We were moved into a quieter room at the other end of the labour ward, on the way another couple were being admited, I put my tear streaked face into my husbands shoulder I was ashamed I didnt want them to see me.
Within half an hour of us entering the new room, my contractions started to become really painful, the midwife showed me the gas and air and how to use it and from then on, I had my eyes closed. I only had ears for what DH was telling me. He kept saying we can do this, when I shouted out that it was so unfair he told me off, said we have to get through this to focus on the labour and the moment. My waters broke all over the midwife and alittle while later I gave birth. I was told I could have all the drugs I wanted but the labour was too quick I only had one pethidine shot and the gas and air. Our beautiful Ophelia was born at 2.57am she as placed on my belly and I remember DH saying her name to the world Ophelia Bessie Anne. I looked down at her and couldnt beleive it, there she was my little baby, but she wasnt there. She had golden hair, looked like her father.

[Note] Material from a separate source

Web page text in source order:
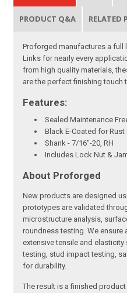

Its so strange how it seams like yesterday but also that it didnt happen to us, sometimes it really hits you what has happened and sometimes I feel so distant from it all.
We have just been out and bought some champagne, we are going to stay up tonight and at 2.57am we are going to toast to our first baby and also Beanbag and Bungle, we will then light our lanterns and let them be taken by the wind.
We gave our children back to the earth, Ophelia was sent by us to make the world beautiful to dance through the ether. My beautiful golden haired child.